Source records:
********

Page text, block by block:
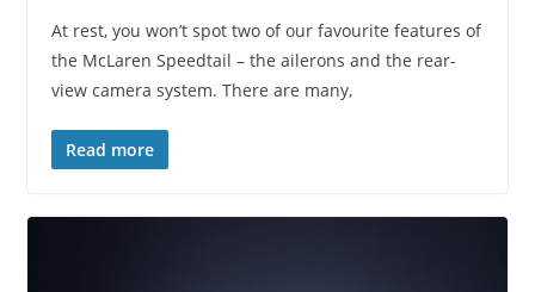
At rest, you won’t spot two of our favourite features of
the McLaren Speedtail – the ailerons and the rear-
view camera system. There are many,
Read more
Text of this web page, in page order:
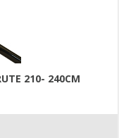
210- 240CM
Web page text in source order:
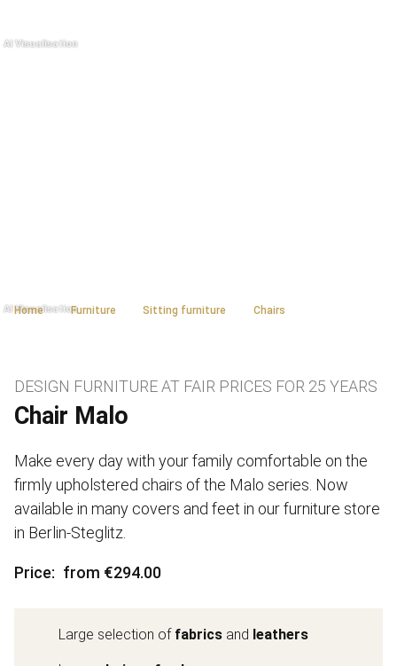
Home Furniture Sitting furniture Chairs
Chair Malo
DESIGN FURNITURE AT FAIR PRICES FOR 25 YEARS
Make every day with your family comfortable on the
firmly upholstered chairs of the Malo series. Now
available in many covers and feet in our furniture store
in Berlin-Steglitz.
Price from €294.00
Large selection of fabrics and leathers
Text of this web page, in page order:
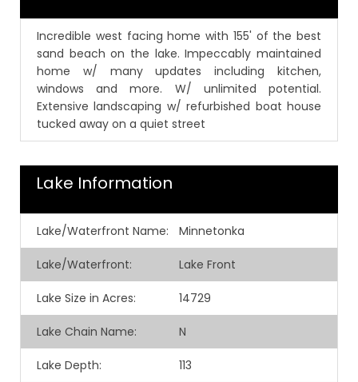
Incredible west facing home with 155' of the best
sand beach on the lake. Impeccably maintained
home w/ many updates including kitchen,
windows and more. W/ unlimited potential.
Extensive landscaping w/ refurbished boat house
tucked away on a quiet street
Lake Information
Lake/Waterfront Name: Minnetonka
Lake/Waterfront: Lake Front
Lake Size in Acres: 14729
Lake Chain Name: N
Lake Depth: 113
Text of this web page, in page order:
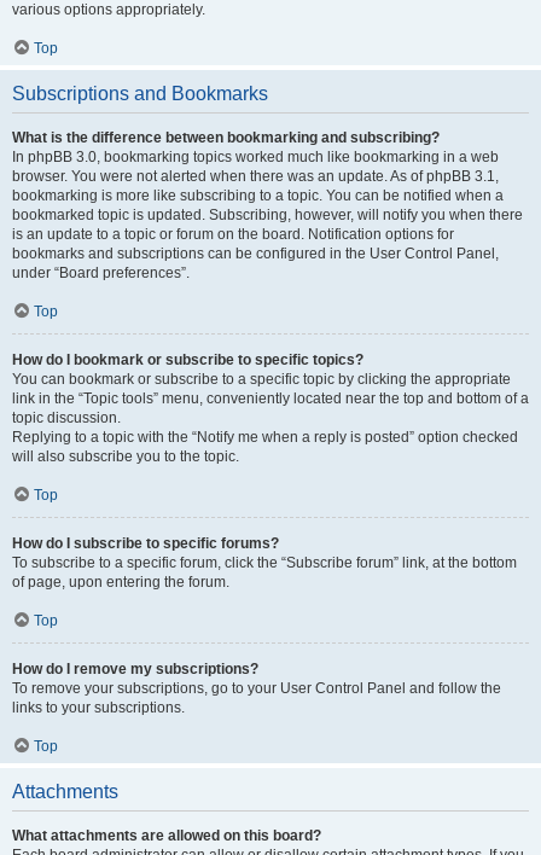
various options appropriately.
Top
Subscriptions and Bookmarks
What is the difference between bookmarking and subscribing?
In phpBB 3.0, bookmarking topics worked much like bookmarking in a web
browser. You were not alerted when there was an update. As of phpBB 3.1,
bookmarking is more like subscribing to a topic. You can be notified when a
bookmarked topic is updated. Subscribing, however, will notify you when there
is an update to a topic or forum on the board. Notification options for
bookmarks and subscriptions can be configured in the User Control Panel,
under “Board preferences”.
Top
How do I bookmark or subscribe to specific topics?
You can bookmark or subscribe to a specific topic by clicking the appropriate
link in the “Topic tools” menu, conveniently located near the top and bottom of a
topic discussion.
Replying to a topic with the “Notify me when a reply is posted” option checked
will also subscribe you to the topic.
Top
How do I subscribe to specific forums?
To subscribe to a specific forum, click the “Subscribe forum” link, at the bottom
of page, upon entering the forum.
Top
How do I remove my subscriptions?
To remove your subscriptions, go to your User Control Panel and follow the
links to your subscriptions.
Top
Attachments
What attachments are allowed on this board?
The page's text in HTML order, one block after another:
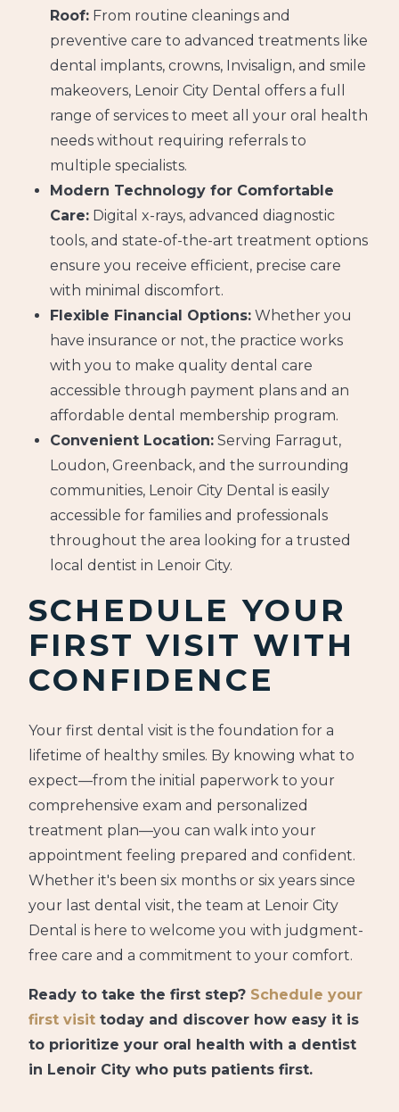
Roof: From routine cleanings and
preventive care to advanced treatments like
dental implants, crowns, Invisalign, and smile
makeovers, Lenoir City Dental offers a full
range of services to meet all your oral health
needs without requiring referrals to
multiple specialists.
Modern Technology for Comfortable
Care: Digital x-rays, advanced diagnostic
tools, and state-of-the-art treatment options
ensure you receive efficient, precise care
with minimal discomfort.
Flexible Financial Options: Whether you
have insurance or not, the practice works
with you to make quality dental care
accessible through payment plans and an
affordable dental membership program.
Convenient Location: Serving Farragut,
Loudon, Greenback, and the surrounding
communities, Lenoir City Dental is easily
accessible for families and professionals
throughout the area looking for a trusted
local dentist in Lenoir City.
SCHEDULE YOUR
FIRST VISIT WITH
CONFIDENCE
Your first dental visit is the foundation for a
lifetime of healthy smiles. By knowing what to
expect—from the initial paperwork to your
comprehensive exam and personalized
treatment plan—you can walk into your
appointment feeling prepared and confident.
Whether it's been six months or six years since
your last dental visit, the team at Lenoir City
Dental is here to welcome you with judgment-
free care and a commitment to your comfort.
Ready to take the first step? Schedule your
first visit today and discover how easy it is
to prioritize your oral health with a dentist
in Lenoir City who puts patients first.
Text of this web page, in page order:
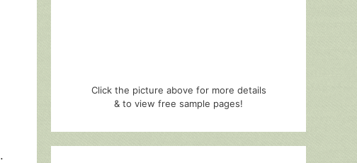
.
Click the picture above for more details
& to view free sample pages!
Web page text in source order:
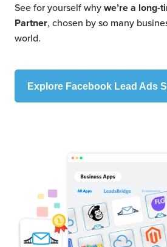
See for yourself whywe’re a long-
Partner, chosen by so many
world.
Explore Facebook Lead Ads
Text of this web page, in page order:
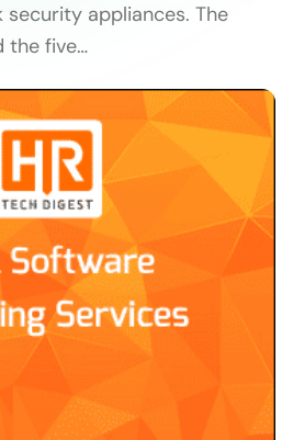
appliances. The
the five…
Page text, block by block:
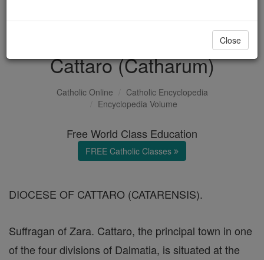
DONATE TODAY >
Cattaro (Catharum)
Catholic Online
Catholic Encyclopedia
Encyclopedia Volume
Free World Class Education
FREE Catholic Classes
DIOCESE OF CATTARO (CATARENSIS).
Suffragan of Zara. Cattaro, the principal town in one
of the four divisions of Dalmatia, is situated at the
Close
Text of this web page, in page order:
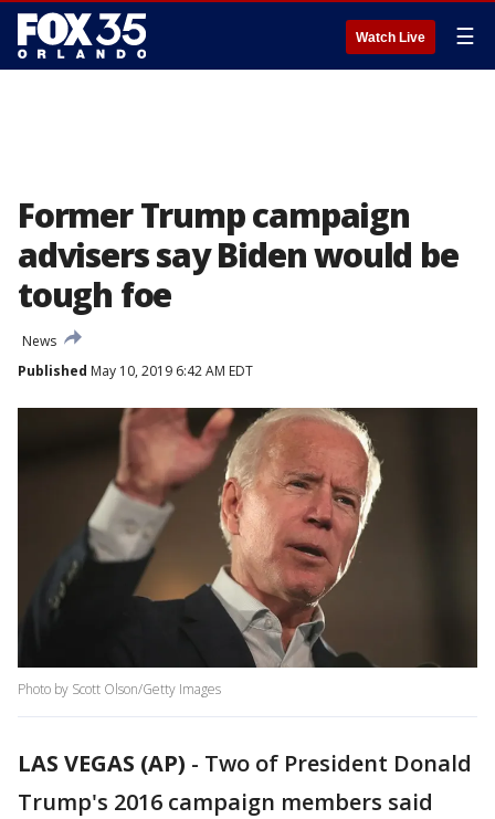
Watch Live ☰
Former Trump campaign
advisers say Biden would be
tough foe
News
Published May 10, 2019 6:42 AM EDT
Photo by Scott Olson/Getty Images
LAS VEGAS (AP) - Two of President Donald
Trump's 2016 campaign members said
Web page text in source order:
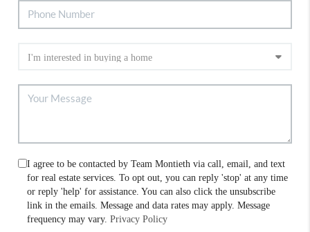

********

Your answer must be a copy of every line in the data above that holds the string "Name".

(EXPECTED OUTPUT)
Lake/Waterfront Name: Minnetonka
Lake Chain Name: N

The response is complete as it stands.